The Massachusetts man who inspired the Ice Bucket Challenge that has raised millions of dollars for ALS research received a hand-delivered award from the NCAA on Tuesday.
Pete Frates, the former Boston College baseball captain who touched off the viral-video craze, was given the NCAA's 2017 Inspiration Award at a ceremony in his living room.
"What you've been able to do to inspire so many people to support this cause is monumental and it is, in fact, inspirational," NCAA President Mark Emmert said at the event. "We couldn't be more proud to come here and present you and your family with this award."
Officials with the collegiate sports organization arranged the personal delivery after saying that Frates would be unable to accept the award at the NCAA's January awards celebration in Nashville, Tennessee, because his neurodegenerative disease was progressing.
Frates was diagnosed with the disease in 2012. It's also known as amyotrophic lateral sclerosis. The ice bucket challenge raised more than $220 million when it took off worldwide on social media in 2014.

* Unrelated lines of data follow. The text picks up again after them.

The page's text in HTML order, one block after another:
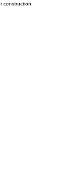
construction
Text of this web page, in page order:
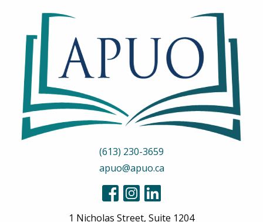
(613) 230-3659
apuo@apuo.ca
1 Nicholas Street, Suite 1204
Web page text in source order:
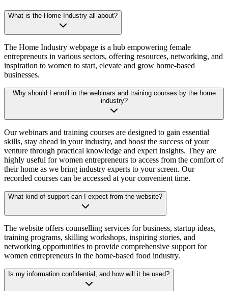
What is the Home Industry all about?
The Home Industry webpage is a hub empowering female
entrepreneurs in various sectors, offering resources, networking, and
inspiration to women to start, elevate and grow home-based
businesses.
Why should I enroll in the webinars and training courses by the home
industry?
Our webinars and training courses are designed to gain essential
skills, stay ahead in your industry, and boost the success of your
venture through practical knowledge and expert insights. They are
highly useful for women entrepreneurs to access from the comfort of
their home as we bring industry experts to your screen. Our
recorded courses can be accessed at your convenient time.
What kind of support can I expect from the website?
The website offers counselling services for business, startup ideas,
training programs, skilling workshops, inspiring stories, and
networking opportunities to provide comprehensive support for
women entrepreneurs in the home-based food industry.
Is my information confidential, and how will it be used?
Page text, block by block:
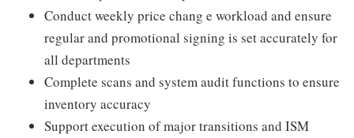
Conduct weekly price chang e workload and ensure
regular and promotional signing is set accurately for
all departments
Complete scans and system audit functions to ensure
inventory accuracy
Support execution of major transitions and ISM
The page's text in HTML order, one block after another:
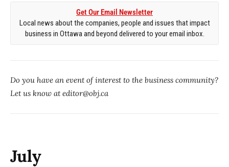
Get Our Email Newsletter
Local news about the companies, people and issues that impact
business in Ottawa and beyond delivered to your email inbox.
Do you have an event of interest to the business community?
Let us know at editor@obj.ca
July

In the videos, scores of people dumped buckets of ice water over their heads and then nominated others to do the same—or else donate money to ALS research. Many did both. According to the ALS Association, the videos led to $115 million in donations in 2014 alone. The challenge has been revived every summer since.

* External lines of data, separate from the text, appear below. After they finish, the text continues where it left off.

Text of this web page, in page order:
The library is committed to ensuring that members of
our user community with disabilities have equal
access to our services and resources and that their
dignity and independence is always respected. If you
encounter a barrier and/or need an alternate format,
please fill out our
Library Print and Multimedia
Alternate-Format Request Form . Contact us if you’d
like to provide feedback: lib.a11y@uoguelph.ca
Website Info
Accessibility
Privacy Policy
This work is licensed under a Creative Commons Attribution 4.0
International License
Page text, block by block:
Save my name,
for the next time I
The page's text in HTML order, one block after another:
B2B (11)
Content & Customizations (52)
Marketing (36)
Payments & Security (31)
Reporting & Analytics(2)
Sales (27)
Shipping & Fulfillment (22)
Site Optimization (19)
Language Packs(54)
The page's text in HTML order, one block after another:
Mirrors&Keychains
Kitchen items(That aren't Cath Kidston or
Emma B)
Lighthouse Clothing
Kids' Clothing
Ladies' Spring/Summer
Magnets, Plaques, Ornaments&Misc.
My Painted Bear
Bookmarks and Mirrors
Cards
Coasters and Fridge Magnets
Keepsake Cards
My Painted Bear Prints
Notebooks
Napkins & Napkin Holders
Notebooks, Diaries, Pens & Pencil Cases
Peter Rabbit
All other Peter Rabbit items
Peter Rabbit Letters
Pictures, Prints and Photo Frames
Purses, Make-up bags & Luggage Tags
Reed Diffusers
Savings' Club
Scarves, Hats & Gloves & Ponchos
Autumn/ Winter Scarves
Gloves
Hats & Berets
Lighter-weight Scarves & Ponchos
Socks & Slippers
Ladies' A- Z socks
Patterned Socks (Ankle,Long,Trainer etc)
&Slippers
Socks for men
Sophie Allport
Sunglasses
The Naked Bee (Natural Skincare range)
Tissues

At the ceremony Tuesday, Democratic U.S. Rep. Seth Moulton noted that Frates' contribution has gone beyond inspiration—it's had direct results.
"We made progress on ALS research that wouldn't have happened without the money that Pete has helped raise," Moulton said.
Along with friends and family, others who gathered in Frates' living room included a representative for Gov. Charlie Baker, who was traveling in Israel, the Boston College baseball team and Boston College athletics director Brad Bates.
"When the Chancellor of Germany dumps a bucket of ice water on her head, you know you've had a global impact," Bates said.
Frates, wearing a maroon blazer, accepted the award in a wheelchair alongside his wife, Julie Frates, and 2-year-old daughter, Lucy.
"Pete doesn't ever, ever, ever get nervous for things like this and we were pretty nervous out there a few minutes ago—so that should tell you how much this means to us and our family," Julie Frates said. "So thank you. This one is for this guy."